Repeat the records below verbatim, and do not copy their pictures.
-------
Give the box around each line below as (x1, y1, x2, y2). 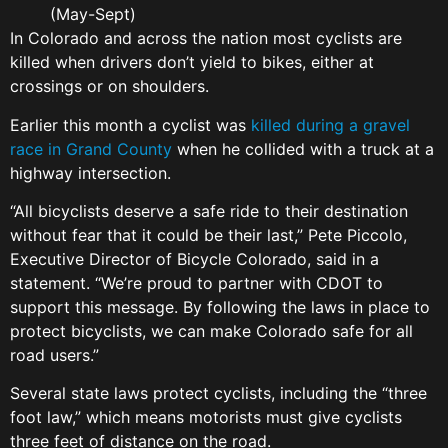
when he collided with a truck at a (172, 138, 434, 159)
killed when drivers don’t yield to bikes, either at (10, 52, 374, 73)
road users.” (10, 344, 104, 365)
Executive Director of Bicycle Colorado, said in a (10, 248, 379, 269)
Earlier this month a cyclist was (10, 114, 251, 135)
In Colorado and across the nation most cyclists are (10, 28, 402, 49)
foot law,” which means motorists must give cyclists (10, 407, 402, 428)
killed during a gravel (251, 114, 410, 135)
-------
## Exercise solution
Give the box around each line below as (x1, y1, x2, y2). 
when he collided with a truck at a (172, 138, 434, 159)
killed when drivers don’t yield to bikes, either at (10, 52, 374, 73)
road users.” (10, 344, 104, 365)
Executive Director of Bicycle Colorado, said in a (10, 248, 379, 269)
Earlier this month a cyclist was (10, 114, 251, 135)
In Colorado and across the nation most cyclists are (10, 28, 402, 49)
foot law,” which means motorists must give cyclists (10, 407, 402, 428)
killed during a gravel (251, 114, 410, 135)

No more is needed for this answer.